MB: I think what a lot of people liked about the group was Eno's approach - that you could be a bit of a dabbler and that you didn't need to be Keith Emerson to play keyboards in a group.

Yeah, interestingly he didn't really play the keyboards; it was just a device for controlling the instrument, which is something I had a go at. I ended up with a very similar synthesiser, made by the same company as he used, a now deceased English company called EMS. I built a homemade synthesiser when Cabaret Voltaire first kicked off and then I found enough money to buy one of these EMS AKS synthesisers, which had this beautiful two and a half octave keyboard painted onto plastic. It had no moving parts, it was controlled by capacitance in the way that Brian Eno used his VCS3.

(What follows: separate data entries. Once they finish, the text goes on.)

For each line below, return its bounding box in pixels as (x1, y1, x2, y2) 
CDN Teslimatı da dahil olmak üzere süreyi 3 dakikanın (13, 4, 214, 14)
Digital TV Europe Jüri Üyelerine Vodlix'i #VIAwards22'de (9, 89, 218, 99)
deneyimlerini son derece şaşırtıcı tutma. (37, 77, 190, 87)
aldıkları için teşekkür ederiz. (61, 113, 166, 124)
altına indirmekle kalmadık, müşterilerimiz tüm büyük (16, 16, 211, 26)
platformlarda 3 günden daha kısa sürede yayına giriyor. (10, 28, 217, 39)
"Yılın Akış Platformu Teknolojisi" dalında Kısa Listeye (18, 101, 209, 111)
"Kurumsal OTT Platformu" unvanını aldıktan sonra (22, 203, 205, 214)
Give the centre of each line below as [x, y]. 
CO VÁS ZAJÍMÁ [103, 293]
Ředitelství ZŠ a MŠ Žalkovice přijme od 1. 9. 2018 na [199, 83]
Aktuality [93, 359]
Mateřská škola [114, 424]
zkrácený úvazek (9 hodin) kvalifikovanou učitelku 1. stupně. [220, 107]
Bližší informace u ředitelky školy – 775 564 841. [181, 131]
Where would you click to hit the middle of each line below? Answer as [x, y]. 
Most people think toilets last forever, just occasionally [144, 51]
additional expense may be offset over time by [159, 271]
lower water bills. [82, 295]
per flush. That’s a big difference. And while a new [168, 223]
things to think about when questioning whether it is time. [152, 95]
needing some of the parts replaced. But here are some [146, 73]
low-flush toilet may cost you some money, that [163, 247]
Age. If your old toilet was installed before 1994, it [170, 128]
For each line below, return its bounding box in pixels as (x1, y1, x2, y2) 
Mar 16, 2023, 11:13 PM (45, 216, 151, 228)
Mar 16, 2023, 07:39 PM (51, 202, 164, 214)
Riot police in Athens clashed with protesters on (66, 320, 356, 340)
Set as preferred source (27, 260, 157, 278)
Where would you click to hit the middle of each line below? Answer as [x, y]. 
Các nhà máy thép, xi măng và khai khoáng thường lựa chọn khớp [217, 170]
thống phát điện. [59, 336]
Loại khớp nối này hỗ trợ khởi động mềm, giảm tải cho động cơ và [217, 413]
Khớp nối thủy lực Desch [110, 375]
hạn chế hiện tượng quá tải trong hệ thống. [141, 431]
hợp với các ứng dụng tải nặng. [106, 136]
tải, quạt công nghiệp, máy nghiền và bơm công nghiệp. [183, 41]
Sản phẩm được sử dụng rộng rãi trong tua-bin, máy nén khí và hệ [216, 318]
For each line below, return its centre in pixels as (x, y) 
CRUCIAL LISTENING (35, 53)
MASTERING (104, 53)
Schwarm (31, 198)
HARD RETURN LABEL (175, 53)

It was such a great sound, it was a breath of fresh air to us all at the time, myself and Steve Mallinder and Richard Kirk [later of Cabaret Voltaire] and the wider circle of friends that we had. I always remember reading the reviews of the first album and everybody said it was great but had really bad production. I never could understand that: I thought all the tracks sounded great.

One of the things that drew [Cabaret Voltaire] together was seeing Roxy Music live. I've still got the poster at home, which is why I know the date - it was November 10th 1972 at Sheffield University, one of the Halls of Residence called Ranmoor. So a tiny gig, it would have been round about a hundred people there. It wasn't Cabaret Voltaire then, but a lose association of friends and like minded individuals who used to hang around together, make recordings and play them back. We were all interested in other things than what we were being fed at the City Hall and on the radio, and on record.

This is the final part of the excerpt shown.